Could not find any data on the heater so reversed engineered it.
The unit has 4 heating element with opto isolated drive and two thermistor heat sensors.

Each heater is driven by 500V 2SK3132 FET. The gate supply is by resistor dropper from the high voltage with a zener regulator. A normal closed thermal switch turns off the gate supply if unit over heats. 
The input is opto isolator with a total of 1K current limit resistors. The 4 inputs are connected to a common 12 volt rail.
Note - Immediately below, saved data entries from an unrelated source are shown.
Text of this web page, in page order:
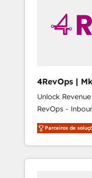
4RevOps |
🇦🇪 🇺🇸
Unlock
RevOps -
Customer Success We specialize in
revenue growth
industries
and customer
Parceiros de
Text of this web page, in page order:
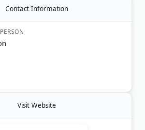
Contact Information
Visit Website
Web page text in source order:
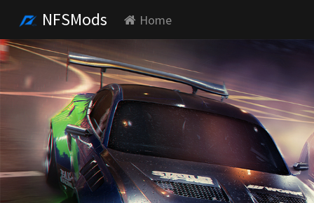
NFSMods Home
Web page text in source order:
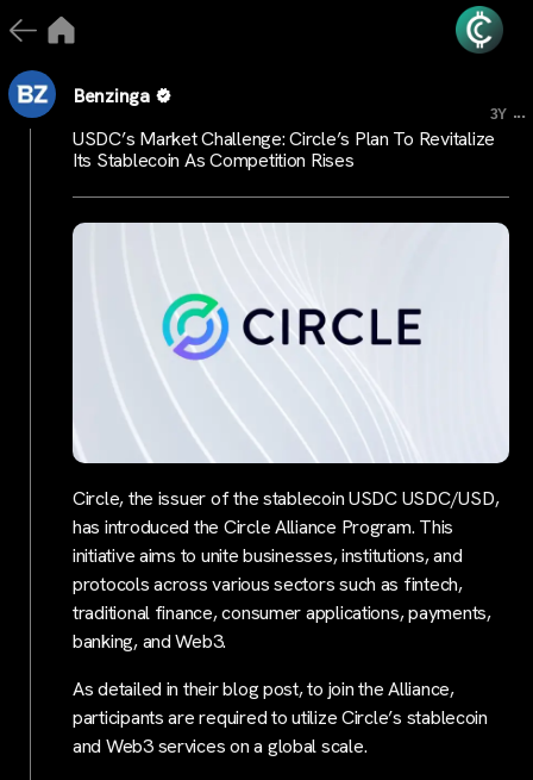
Benzinga
3Y ...
USDC’s Market Challenge: Circle’s Plan To Revitalize
Its Stablecoin As Competition Rises
Circle, the issuer of the stablecoin USDC USDC/USD,
has introduced the Circle Alliance Program. This
initiative aims to unite businesses, institutions, and
protocols across various sectors such as fintech,
traditional finance, consumer applications, payments,
banking, and Web3.
As detailed in their blog post, to join the Alliance,
participants are required to utilize Circle’s stablecoin
and Web3 services on a global scale.
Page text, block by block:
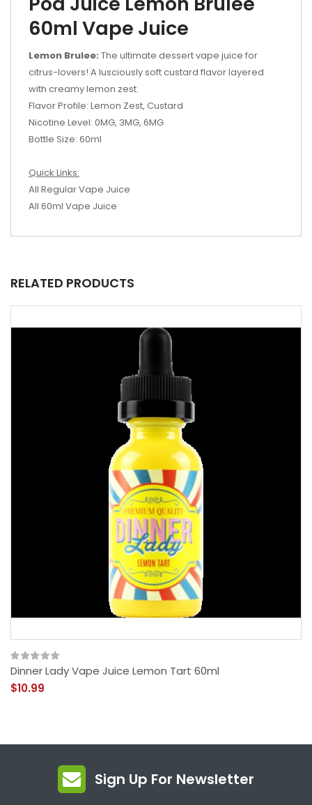
60ml Vape Juice
Lemon Brulee: The ultimate dessert vape juice for
citrus-lovers! A lusciously soft custard flavor layered
with creamy lemon zest.
Flavor Profile: Lemon Zest, Custard
Nicotine Level: 0MG, 3MG, 6MG
Bottle Size: 60ml
Quick Links:
All Regular Vape Juice
All 60ml Vape Juice
RELATED PRODUCTS
Dinner Lady Vape Juice Lemon Tart 60ml
$10.99
Sign Up For Newsletter
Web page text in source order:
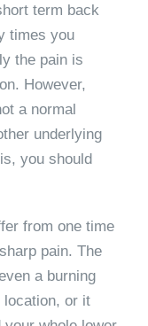
term back
times you
the pain is
However,
a normal
underlying
you should
from one time
pain. The
a burning
location, or it
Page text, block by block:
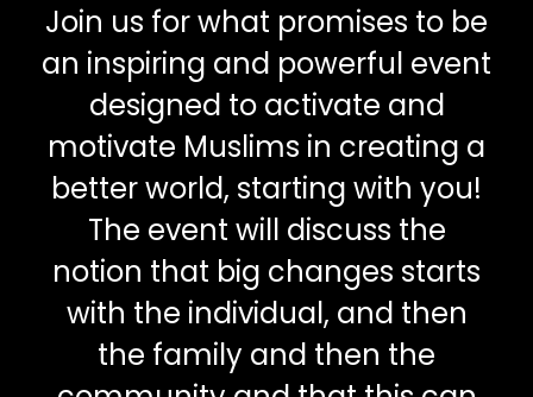
Join us for what promises to be
an inspiring and powerful event
designed to activate and
motivate Muslims in creating a
better world, starting with you!
The event will discuss the
notion that big changes starts
with the individual, and then
the family and then the
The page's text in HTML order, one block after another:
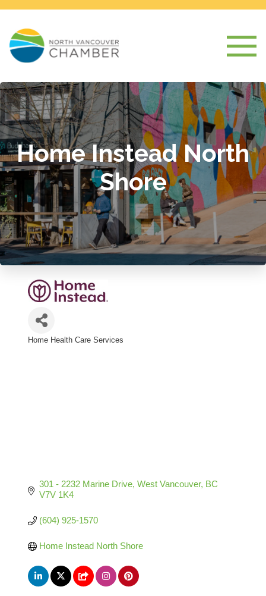
Home Instead North
Shore
Home Health Care Services
301 - 2232 Marine Drive West Vancouver BC
V7V 1K4
(604) 925-1570
Home Instead North Shore
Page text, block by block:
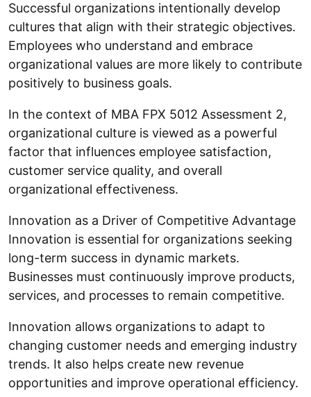
Successful organizations intentionally develop
cultures that align with their strategic objectives.
Employees who understand and embrace
organizational values are more likely to contribute
positively to business goals.
In the context of MBA FPX 5012 Assessment 2,
organizational culture is viewed as a powerful
factor that influences employee satisfaction,
customer service quality, and overall
organizational effectiveness.
Innovation as a Driver of Competitive Advantage
Innovation is essential for organizations seeking
long-term success in dynamic markets.
Businesses must continuously improve products,
services, and processes to remain competitive.
Innovation allows organizations to adapt to
changing customer needs and emerging industry
trends. It also helps create new revenue
opportunities and improve operational efficiency.
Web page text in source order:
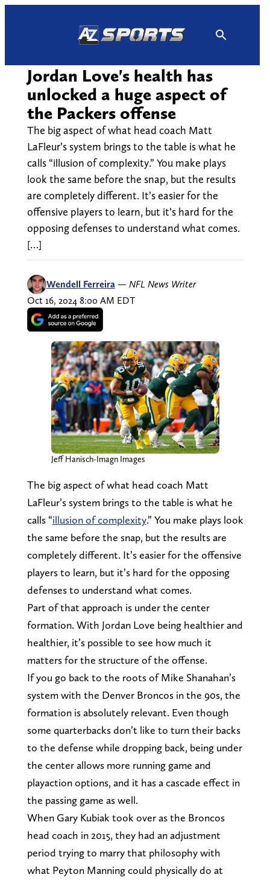
Jordan Love's health has
unlocked a huge aspect of
the Packers offense
The big aspect of what head coach Matt
LaFleur’s system brings to the table is what he
calls “illusion of complexity.” You make plays
look the same before the snap, but the results
are completely different. It’s easier for the
offensive players to learn, but it’s hard for the
opposing defenses to understand what comes.
[…]
Wendell Ferreira — NFL News Writer
Oct 16, 2024 8:00 AM EDT
Jeff Hanisch-Imagn Images
The big aspect of what head coach Matt
LaFleur’s system brings to the table is what he
calls “illusion of complexity.” You make plays look
the same before the snap, but the results are
completely different. It’s easier for the offensive
players to learn, but it’s hard for the opposing
defenses to understand what comes.
Part of that approach is under the center
formation. With Jordan Love being healthier and
healthier, it’s possible to see how much it
matters for the structure of the offense.
If you go back to the roots of Mike Shanahan’s
system with the Denver Broncos in the 90s, the
formation is absolutely relevant. Even though
some quarterbacks don’t like to turn their backs
to the defense while dropping back, being under
the center allows more running game and
playaction options, and it has a cascade effect in
the passing game as well.
When Gary Kubiak took over as the Broncos
head coach in 2015, they had an adjustment
period trying to marry that philosophy with
what Peyton Manning could physically do at
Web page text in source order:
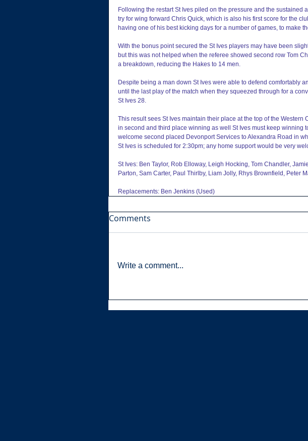
Following the restart St Ives piled on the pressure and the sustained
try for wing forward Chris Quick, which is also his first score for the
having one of his best kicking days for a number of games, to make
With the bonus point secured the St Ives players may have been
but this was not helped when the referee showed second row Tom
a breakdown, reducing the Hakes to 14 men.
Despite being a man down St Ives were able to defend comfortably
until the last play of the match when they squeezed through for a
St Ives 28.
This result sees St Ives maintain their place at the top of the
in second and third place winning as well St Ives must keep winning
welcome second placed Devonport Services to Alexandra Road in
St Ives is scheduled for 2:30pm; any home support would be very
St Ives: Ben Taylor, Rob Elloway, Leigh Hocking, Tom Chandler,
Parton, Sam Carter, Paul Thirlby, Liam Jolly, Rhys Brownfield, Peter
Replacements: Ben Jenkins (Used)
Comments
Write a comment...
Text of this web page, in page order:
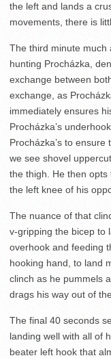
the left and lands a
movements, there is
The third minute much
hunting Procházka,
exchange between
exchange, as
immediately ensures
Procházka’s
Procházka’s to
we see shovel
the thigh. He then
the left knee of his
The nuance of that
v-gripping the bicep to
overhook and feeding
hooking hand, to land
clinch as he pummels
drags his way out of
The final 40 seconds
landing well with all of
beater left hook that
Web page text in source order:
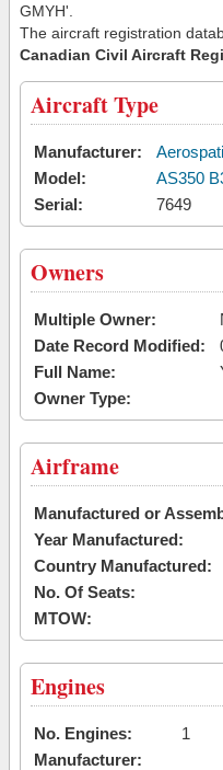
GMYH'.
The aircraft registration
Canadian Civil Aircraft
Aircraft Type
Manufacturer:
Model:
AS350
Serial:
7649
Owners
Multiple Owner:
Date Record Modified:
Full Name:
Owner Type:
Airframe
Manufactured or
Year Manufactured:
Country Manufactured:
No. Of Seats:
MTOW:
Engines
No. Engines:
1
Manufacturer:
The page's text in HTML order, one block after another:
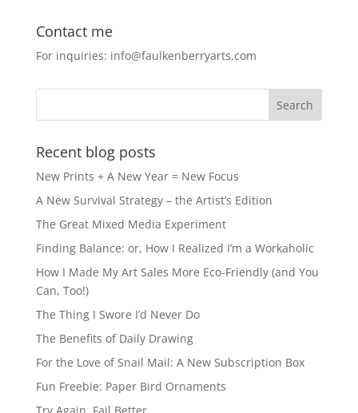
e
b
o
o
k
d
o
n
Contact me
For inquiries: info@faulkenberryarts.com
Recent blog posts
New Prints + A New Year = New Focus
A New Survival Strategy – the Artist’s Edition
The Great Mixed Media Experiment
Finding Balance: or, How I Realized I’m a Workaholic
How I Made My Art Sales More Eco-Friendly (and You
Can, Too!)
The Thing I Swore I’d Never Do
The Benefits of Daily Drawing
For the Love of Snail Mail: A New Subscription Box
Fun Freebie: Paper Bird Ornaments
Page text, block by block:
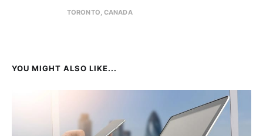
TORONTO, CANADA
YOU MIGHT ALSO LIKE...
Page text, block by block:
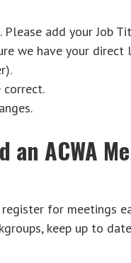
add your Job
we have your direct
ACWA
for meetings
keep up to
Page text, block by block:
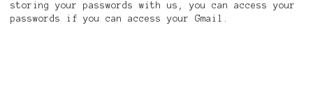
storing your passwords with us, you can access your
passwords if you can access your Gmail.
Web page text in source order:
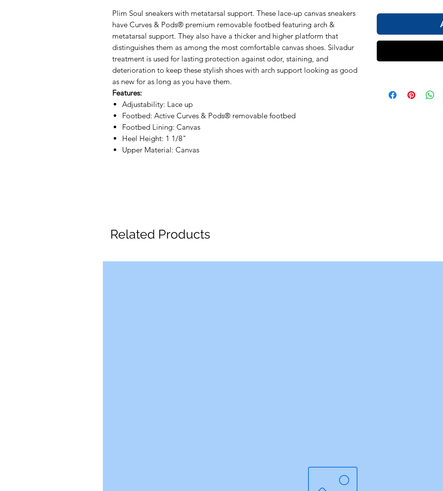
Plim Soul sneakers with metatarsal support. These lace-up canvas sneakers
have Curves & Pods® premium removable footbed featuring arch &
metatarsal support. They also have a thicker and higher platform that
distinguishes them as among the most comfortable canvas shoes. Silvadur
treatment is used for lasting protection against odor, staining, and
deterioration to keep these stylish shoes with arch support looking as good
as new for as long as you have them.
Features:
Adjustability: Lace up
Footbed: Active Curves & Pods® removable footbed
Footbed Lining: Canvas
Heel Height: 1 1/8"
Upper Material: Canvas
Related Products
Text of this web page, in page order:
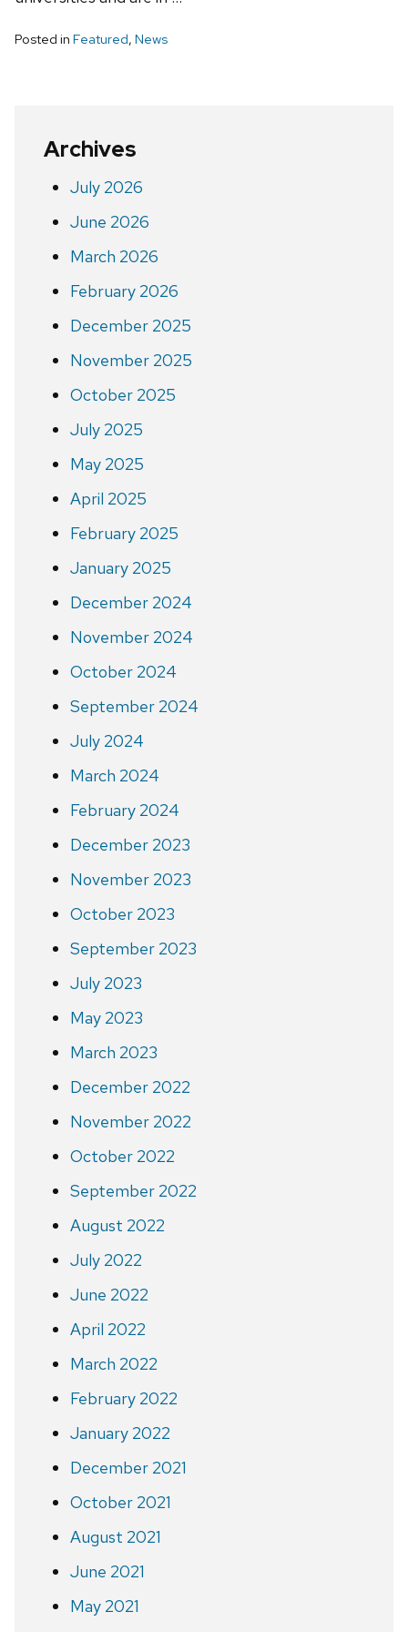
Posted in Featured, News
Archives
July 2026
June 2026
March 2026
February 2026
December 2025
November 2025
October 2025
July 2025
May 2025
April 2025
February 2025
January 2025
December 2024
November 2024
October 2024
September 2024
July 2024
March 2024
February 2024
December 2023
November 2023
October 2023
September 2023
July 2023
May 2023
March 2023
December 2022
November 2022
October 2022
September 2022
August 2022
July 2022
June 2022
April 2022
March 2022
February 2022
January 2022
December 2021
October 2021
August 2021
June 2021
May 2021

By connecting the heater input to 0V rail will turn on the heater.

The two thermistors share a common connection and at room temperature are approx 47K

As far as I can work out overall heater rating is 5KW / 6KW. The ratings seem to be..
Heater 1 - 1KW5 or 2KW
Heater 2 - 1KW5 or 2KW
Heater 3 - 1KW
Heater 4 - 1KW

Pinouts

1 Heater 3
2 Heater 2
3 Heater 1
4 +12V
5 Thermistor LV end heater out
6 Thermistor HV end heater in
7 Thermistor common
8 Heater 4

I have a few internal photos if needed. I have not run the heater in a vehicle to confirm details.


As for the compressor you will need to get someone to sniff the CAN bus.


----------



## Brian_rides_bikes (Jun 4, 2013)

did you ever get this heater up and running?


----------